• LISTED RECORDS
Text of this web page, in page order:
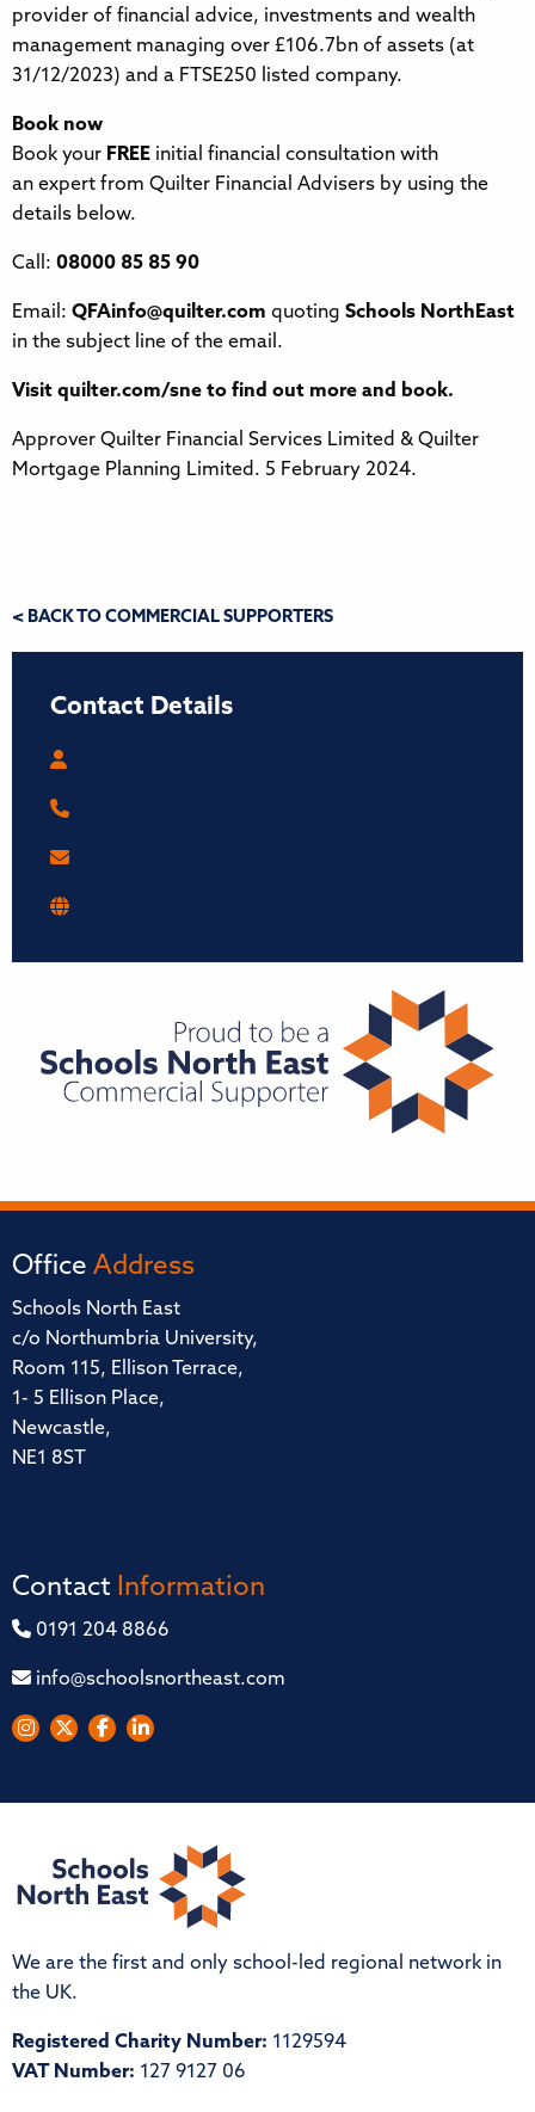
provider of financial advice, investments and wealth
management managing over £106.7bn of assets (at
31/12/2023) and a FTSE250 listed company.
Book now
Book your FREE initial financial consultation with
an expert from Quilter Financial Advisers by using the
details below.
Call: 08000 85 85 90
Email: QFAinfo@quilter.com quoting Schools NorthEast
in the subject line of the email.
Visit quilter.com/sne to find out more and book.
Approver Quilter Financial Services Limited & Quilter
Mortgage Planning Limited. 5 February 2024.
< BACK TO COMMERCIAL SUPPORTERS
Contact Details
Office Address
Schools North East
c/o Northumbria University,
Room 115, Ellison Terrace,
1- 5 Ellison Place,
Newcastle,
NE1 8ST
Contact Information
0191 204 8866
info@schoolsnortheast.com
We are the first and only school-led regional network in
the UK.
Registered Charity Number: 1129594
VAT Number: 127 9127 06
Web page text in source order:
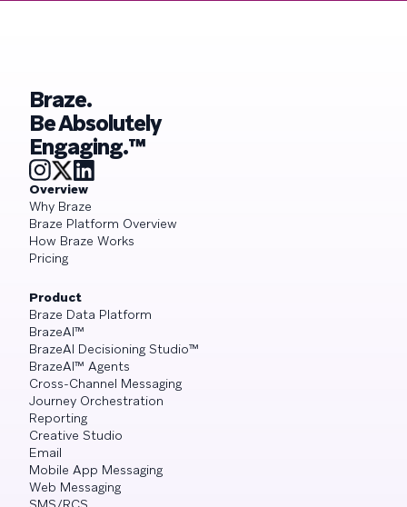
Braze.
Be Absolutely
Engaging.™
Overview
Why Braze
Braze Platform Overview
How Braze Works
Pricing
Product
Braze Data Platform
BrazeAI™
BrazeAI Decisioning Studio™
BrazeAI™ Agents
Cross-Channel Messaging
Journey Orchestration
Reporting
Creative Studio
Email
Mobile App Messaging
Web Messaging
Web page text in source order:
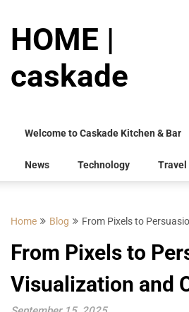
HOME |
caskade
Welcome to Caskade Kitchen & Bar
News Technology Travel
Home Blog From Pixels to
From Pixels to
Visualization and
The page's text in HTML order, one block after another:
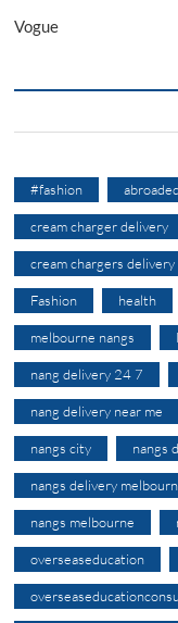
Vogue
#fashion
cream charger delivery
cream chargers delivery
Fashion health
melbourne nangs
nang delivery 24 7
nang delivery near me
nangs city nangs
nangs delivery
nangs melbourne
overseaseducation
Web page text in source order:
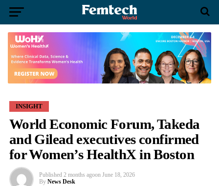
INSIGHT
World Economic Forum, Takeda
and Gilead executives confirmed
for Women’s HealthX in Boston
Published 2 months agoon June 18, 2026
By News Desk
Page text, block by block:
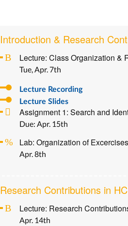
Introduction & Research
Lecture: Class Organization &
Tue, Apr. 7th
Lecture Recording
Lecture Slides
Assignment 1: Search and
Due: Apr. 15th
Lab: Organization of
Apr. 8th
Research Contributions in
Lecture: Research
Apr. 14th
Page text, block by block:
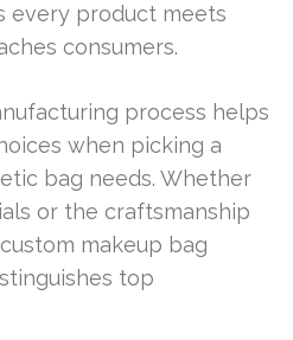
every product meets
consumers.
process helps
when picking a
bag needs. Whether
or the craftsmanship
makeup bag
top
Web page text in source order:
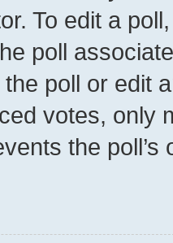
To edit a
poll
poll or edit
votes, only
the
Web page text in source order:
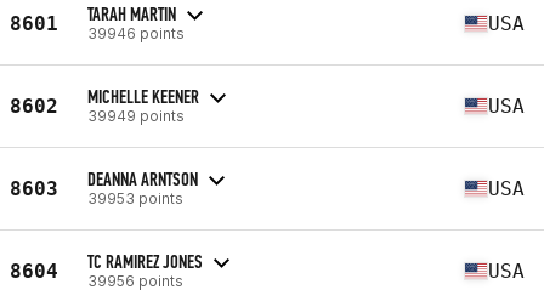
8601 TARAH MARTIN
39946 points USA
8602 MICHELLE KEENER
39949 points USA
8603 DEANNA ARNTSON
39953 points USA
8604 TC RAMIREZ JONES
39956 points USA
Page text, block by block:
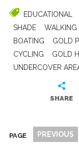
EDUCATIONAL
SHADE
WALKING
BOATING
GOLD
CYCLING
GOLD
UNDERCOVER
SHARE
PAGE PREVIOUS
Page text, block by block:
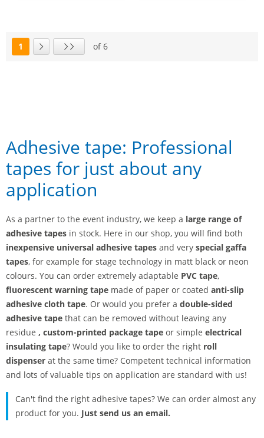
Page
1
Next pageLast page
of 6
Adhesive tape: Professional
tapes for just about any
application
As a partner to the event industry, we keep a large range of
adhesive tapes in stock. Here in our shop, you will find both
inexpensive universal adhesive tapes and very special gaffa
tapes, for example for stage technology in matt black or neon
colours. You can order extremely adaptable PVC tape,
fluorescent warning tape made of paper or coated anti-slip
adhesive cloth tape. Or would you prefer a double-sided
adhesive tape that can be removed without leaving any
residue , custom-printed package tape or simple electrical
insulating tape? Would you like to order the right roll
dispenser at the same time? Competent technical information
and lots of valuable tips on application are standard with us!
Can't find the right adhesive tapes? We can order almost any
product for you. Just send us an email.
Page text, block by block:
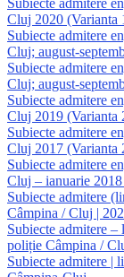
Subiecte admitere
Cluj 2020 (Varianta
Subiecte admitere
Cluj; august-
Subiecte admitere
Cluj; august-
Subiecte admitere
Cluj 2019 (Varianta
Subiecte admitere
Cluj 2017 (Varianta
Subiecte admitere
Cluj – ianuarie
Subiecte admitere
Câmpina / Cluj |
Subiecte admitere –
poliție Câmpina /
Subiecte admitere |
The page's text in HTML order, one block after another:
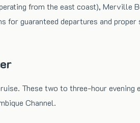
from the east coast), Merville
guaranteed departures and proper
These two to three-hour
Channel.
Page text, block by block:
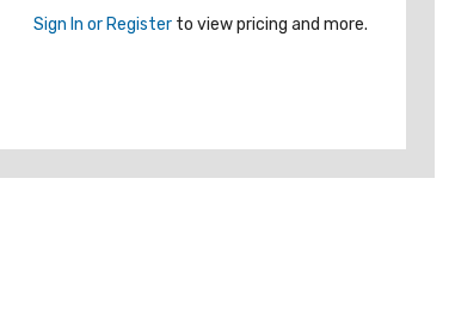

• ACTIVITY
Write out all the entries exactly, except for the pictures.

• TASK SOLUTION
Text of this web page, in page order:
provider of financial advice, investments and wealth
management managing over £106.7bn of assets (at
31/12/2023) and a FTSE250 listed company.
Book now
Book your FREE initial financial consultation with
an expert from Quilter Financial Advisers by using the
details below.
Call: 08000 85 85 90
Email: QFAinfo@quilter.com quoting Schools NorthEast
in the subject line of the email.
Visit quilter.com/sne to find out more and book.
Approver Quilter Financial Services Limited & Quilter
Mortgage Planning Limited. 5 February 2024.
< BACK TO COMMERCIAL SUPPORTERS
Contact Details
Office Address
Schools North East
c/o Northumbria University,
Room 115, Ellison Terrace,
1- 5 Ellison Place,
Newcastle,
NE1 8ST
Contact Information
0191 204 8866
info@schoolsnortheast.com
We are the first and only school-led regional network in
the UK.
Registered Charity Number: 1129594
VAT Number: 127 9127 06
Web page text in source order:
Braze.
Be Absolutely
Engaging.™
Overview
Why Braze
Braze Platform Overview
How Braze Works
Pricing
Product
Braze Data Platform
BrazeAI™
BrazeAI Decisioning Studio™
BrazeAI™ Agents
Cross-Channel Messaging
Journey Orchestration
Reporting
Creative Studio
Email
Mobile App Messaging
Web Messaging
Web page text in source order:
HOME |
caskade
Welcome to Caskade Kitchen & Bar
News Technology Travel
Home Blog From Pixels to
From Pixels to
Visualization and
The page's text in HTML order, one block after another:
Vogue
#fashion
cream charger delivery
cream chargers delivery
Fashion health
melbourne nangs
nang delivery 24 7
nang delivery near me
nangs city nangs
nangs delivery
nangs melbourne
overseaseducation
Web page text in source order:
INSIGHT
World Economic Forum, Takeda
and Gilead executives confirmed
for Women’s HealthX in Boston
Published 2 months agoon June 18, 2026
By News Desk
Page text, block by block:
Introduction & Research
Lecture: Class Organization &
Tue, Apr. 7th
Lecture Recording
Lecture Slides
Assignment 1: Search and
Due: Apr. 15th
Lab: Organization of
Apr. 8th
Research Contributions in
Lecture: Research
Apr. 14th
Page text, block by block:
every product meets
consumers.
process helps
when picking a
bag needs. Whether
or the craftsmanship
makeup bag
top
Web page text in source order:
To edit a
poll
poll or edit
votes, only
the
Web page text in source order:
8601 TARAH MARTIN
39946 points USA
8602 MICHELLE KEENER
39949 points USA
8603 DEANNA ARNTSON
39953 points USA
8604 TC RAMIREZ JONES
39956 points USA
Page text, block by block:
EDUCATIONAL
SHADE
WALKING
BOATING
GOLD
CYCLING
GOLD
UNDERCOVER
SHARE
PAGE PREVIOUS
Page text, block by block:
Page
1
Next pageLast page
of 6
Adhesive tape: Professional
tapes for just about any
application
As a partner to the event industry, we keep a large range of
adhesive tapes in stock. Here in our shop, you will find both
inexpensive universal adhesive tapes and very special gaffa
tapes, for example for stage technology in matt black or neon
colours. You can order extremely adaptable PVC tape,
fluorescent warning tape made of paper or coated anti-slip
adhesive cloth tape. Or would you prefer a double-sided
adhesive tape that can be removed without leaving any
residue , custom-printed package tape or simple electrical
insulating tape? Would you like to order the right roll
dispenser at the same time? Competent technical information
and lots of valuable tips on application are standard with us!
Can't find the right adhesive tapes? We can order almost any
product for you. Just send us an email.
Page text, block by block:
Subiecte admitere
Cluj 2020 (Varianta
Subiecte admitere
Cluj; august-
Subiecte admitere
Cluj; august-
Subiecte admitere
Cluj 2019 (Varianta
Subiecte admitere
Cluj 2017 (Varianta
Subiecte admitere
Cluj – ianuarie
Subiecte admitere
Câmpina / Cluj |
Subiecte admitere –
poliție Câmpina /
Subiecte admitere |
The page's text in HTML order, one block after another:
from the east coast), Merville
guaranteed departures and proper
These two to three-hour
Channel.
Page text, block by block:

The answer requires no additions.